SpatialWorld Benchmark Reveals Multimodal Agents Struggle with Interactive Spatial Reasoning

Researchers introduced SpatialWorld, a benchmark for evaluating interactive spatial understanding of multimodal agents in real-world tasks. Testing 15 advanced agents, the strongest model (GPT-5) achieved only 17.4% task success rate, highlighting challenges in active exploration and long-horizon planning.

iGEN Editorial

June 16, 2026

SpatialWorld Benchmark Reveals Multimodal Agents Struggle with Interactive Spatial Reasoning

Multimodal large language models (MLLMs) are increasingly expected to perceive and act in the physical world, but existing benchmarks fail to assess their interactive spatial reasoning in complex, real-world scenarios. To address this gap, a team of researchers led by Gao and colleagues introduced SpatialWorld, a unified benchmark designed specifically for evaluating interactive spatial understanding of multimodal agents.

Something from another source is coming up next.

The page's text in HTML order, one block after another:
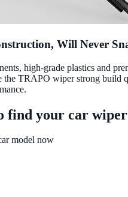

The benchmark integrates eight heterogeneous simulation backends under a shared, simulator-agnostic protocol, according to the paper titled "SpatialWorld: Benchmarking Interactive Spatial Reasoning of Multimodal Agents in Real-World Tasks." It features 760 human-annotated tasks spanning diverse domains including household routines, travel, and social collaboration. Agents must solve tasks under vision-only partial observability, actively gathering egocentric visual evidence and expressing decisions via a unified, text-based action interface native to MLLMs.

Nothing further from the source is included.